In the following month, Thomas West, 3rd Baron De La Warr arrived at Jamestown with supplies and new colonists and assumed the office of governor on June 10, 1610. He was just in time to persuade the original settlers, who were nearly out of food and supplies and had boarded their ships to leave, not to return to England. West's first act was to kneel and say a silent prayer upon his arrival. Then he went to the chapel to hear a sermon from Reverend Buck.

== Life at Jamestown ==
Buck's duties included leading prayers twice a day and preaching on Thursday and Sunday. He officiated at religious and public events. Some sources state that Buck presided over the wedding of John Rolfe and Pocahontas on April 5, 1614. Others say that Alexander Whitaker, a vicar who settled at Henricus, presided at the wedding of Rolfe and Pocahontas.

The Virginia Company set aside 100 acres of land for glebe lands but the Buck family lived near the church in the Jamestown fort. In 1619, Buck acquired 750 acres of land in the "Neck-of-Land", which was separated from the north side of Jamestown Island by water. The location adjacent to Jamestown was an obvious area for expansion of the colony since it was close to the fort. Buck had indentured servants develop the land. These servants included caretaker Richard Kingsmill (sometimes spelled Kingsmell), who later became a large property owner. In 1620, William Fairfax sold 12 acres in Jamestown, including a home and an outbuilding, to Buck.

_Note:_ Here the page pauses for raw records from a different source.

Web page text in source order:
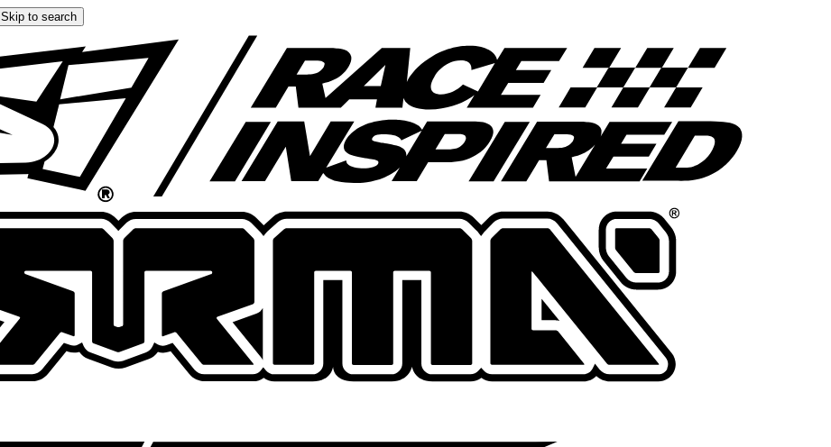
Skip to search
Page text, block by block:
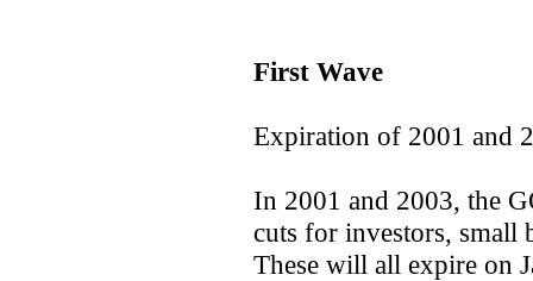
First Wave
Expiration of 2001 and
In 2001 and 2003, the
cuts for investors, small
These will all expire on
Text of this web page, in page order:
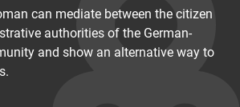
can mediate between the citizen
authorities of the German-
and show an alternative way to
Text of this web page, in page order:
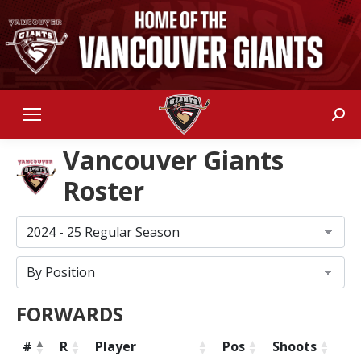
Vancouver Giants
Roster
FORWARDS
# R Player Pos Shoots
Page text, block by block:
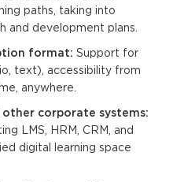
paths, taking into
and development plans.
format: Support for
text), accessibility from
anywhere.
corporate systems:
LMS, HRM, CRM, and
digital learning space
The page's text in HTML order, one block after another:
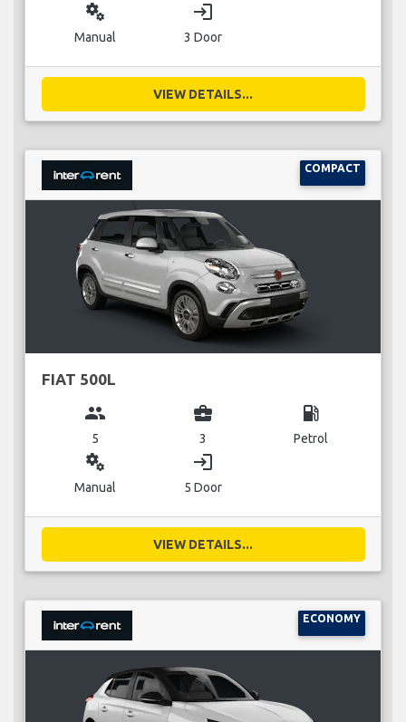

== First Virginia General Assembly ==
Reverend Buck opened the first session of the Virginia General Assembly, which convened in the church at Jamestown on July 30, 1619. He prayed "that it would please God to guide and sanctifie all our proceedings to his owne glory and the good of this Plantation."

== Death and family ==
He married Elizabeth Browne on 7 July 1607 in Norfolk, England. Elizabeth was the daughter of Sir George Browne and a granddaughter of Anthony Browne, 1st Viscount Montagu and Magdalen Dacre.

Buck died at Jamestown in 1624. According to historians Frank E. Gizzard and Dennis Boyd Smith, Buck's wife died within a few months of her husband.

He and Elizabeth had six children who survived to adulthood. They were Mara, Benoni, Gercian, Peleg, Elizabeth, who became the wife of Sergeant Thomas Crump (or Crampe), later a member of the House of Burgesses, and Bridget, who married John Burras, a brother of Anne Burras.